Principle:Apache Druid Streaming Source Configuration
| Knowledge Sources | |
|---|---|
| Domains | Streaming_Ingestion, Data_Sampling |
| Last Updated | 2026-02-10 00:00 GMT |
Overview
A streaming-specific source configuration principle that establishes connectivity to message brokers (Kafka, Kinesis, Azure Event Hubs) and retrieves sample streaming data.
Description
Streaming Source Configuration is the entry point for creating streaming ingestion supervisors. Unlike batch sources that read finite files, streaming sources connect to continuously flowing message brokers.

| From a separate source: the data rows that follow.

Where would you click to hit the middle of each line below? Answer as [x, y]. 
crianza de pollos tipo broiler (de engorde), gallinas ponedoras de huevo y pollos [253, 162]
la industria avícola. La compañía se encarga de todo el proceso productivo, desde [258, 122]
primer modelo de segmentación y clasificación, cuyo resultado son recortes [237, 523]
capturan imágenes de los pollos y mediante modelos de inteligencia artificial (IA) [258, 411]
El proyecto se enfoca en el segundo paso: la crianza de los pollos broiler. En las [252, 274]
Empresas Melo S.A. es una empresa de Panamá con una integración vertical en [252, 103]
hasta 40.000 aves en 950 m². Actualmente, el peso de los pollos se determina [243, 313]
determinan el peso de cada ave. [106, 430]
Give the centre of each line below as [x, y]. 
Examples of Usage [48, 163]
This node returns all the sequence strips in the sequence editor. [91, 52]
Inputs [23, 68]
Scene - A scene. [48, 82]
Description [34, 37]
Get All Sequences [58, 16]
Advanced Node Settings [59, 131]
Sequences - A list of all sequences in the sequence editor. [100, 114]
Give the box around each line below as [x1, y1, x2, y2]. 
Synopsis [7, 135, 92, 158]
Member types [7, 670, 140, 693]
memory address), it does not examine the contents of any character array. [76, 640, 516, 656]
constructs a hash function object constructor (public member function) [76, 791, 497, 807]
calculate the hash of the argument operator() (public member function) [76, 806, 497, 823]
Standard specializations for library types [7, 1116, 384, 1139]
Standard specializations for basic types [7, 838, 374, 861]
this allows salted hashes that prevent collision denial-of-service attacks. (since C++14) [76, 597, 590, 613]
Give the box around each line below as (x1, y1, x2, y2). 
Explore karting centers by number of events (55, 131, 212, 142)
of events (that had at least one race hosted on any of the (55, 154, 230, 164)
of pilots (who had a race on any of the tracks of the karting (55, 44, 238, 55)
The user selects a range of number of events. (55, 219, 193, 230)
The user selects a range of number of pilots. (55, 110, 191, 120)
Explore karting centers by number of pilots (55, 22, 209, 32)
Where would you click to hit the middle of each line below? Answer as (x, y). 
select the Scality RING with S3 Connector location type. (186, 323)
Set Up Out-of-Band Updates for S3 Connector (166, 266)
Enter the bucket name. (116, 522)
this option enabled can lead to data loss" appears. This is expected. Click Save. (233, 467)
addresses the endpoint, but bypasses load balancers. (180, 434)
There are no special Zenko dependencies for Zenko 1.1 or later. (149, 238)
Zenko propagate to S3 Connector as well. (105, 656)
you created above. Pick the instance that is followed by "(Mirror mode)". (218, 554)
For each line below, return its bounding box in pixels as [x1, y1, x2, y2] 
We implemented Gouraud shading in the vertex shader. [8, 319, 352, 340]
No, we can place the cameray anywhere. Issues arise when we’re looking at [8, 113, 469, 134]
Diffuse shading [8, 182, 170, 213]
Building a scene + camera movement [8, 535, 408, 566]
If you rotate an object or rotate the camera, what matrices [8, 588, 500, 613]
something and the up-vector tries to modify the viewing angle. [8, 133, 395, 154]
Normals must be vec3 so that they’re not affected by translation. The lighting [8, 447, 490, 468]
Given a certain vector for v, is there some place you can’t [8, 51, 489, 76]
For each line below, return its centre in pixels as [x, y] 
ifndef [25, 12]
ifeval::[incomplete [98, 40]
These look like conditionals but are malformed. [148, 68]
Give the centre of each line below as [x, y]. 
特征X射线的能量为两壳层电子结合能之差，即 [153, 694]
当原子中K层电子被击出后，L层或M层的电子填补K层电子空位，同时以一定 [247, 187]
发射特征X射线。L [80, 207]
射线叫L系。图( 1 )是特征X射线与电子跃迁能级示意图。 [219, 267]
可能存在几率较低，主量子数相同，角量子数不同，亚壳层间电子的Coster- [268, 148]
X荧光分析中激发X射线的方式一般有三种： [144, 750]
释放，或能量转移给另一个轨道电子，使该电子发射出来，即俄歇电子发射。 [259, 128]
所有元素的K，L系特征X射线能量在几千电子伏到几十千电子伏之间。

The configuration includes:
- Kafka: Bootstrap servers, topic, consumer properties (security protocol, SASL config)
- Kinesis: AWS endpoint, stream name, region, access key/secret
- Azure Event Hubs: Uses Kafka protocol with SASL_SSL/PLAIN authentication
The sampler API reads a small batch of messages from the stream to preview the data format. Streaming sources also support metadata column parsing — extracting Kafka timestamps, headers, keys, or Kinesis partition keys as additional columns.
Usage
Use this principle at the start of any streaming ingestion supervisor creation workflow. It is functionally similar to the batch Source Connection principle but with streaming-specific connection parameters and metadata options.
Theoretical Basis
Streaming source configuration follows a broker sample-and-preview pattern:
Streaming connection:
Kafka: { bootstrap.servers, topic, consumerProperties }
Kinesis: { endpoint, stream, region, awsAccessKeyId, awsSecretAccessKey }
Sample request:
sampleForConnect(spec, sampleStrategy) → POST /druid/indexer/v1/sampler
Uses streaming-specific input format wrappers:
Kafka: { type: 'kafka', valueFormat: { type: 'regex', pattern: '(.*)' } }
Kinesis: { type: 'kinesis', valueFormat: { type: 'regex', pattern: '(.*)' } }
Metadata columns (optional):
Kafka: kafka.timestamp, kafka.header.*, kafka.key
Kinesis: kinesis.partitionKey, kinesis.timestamp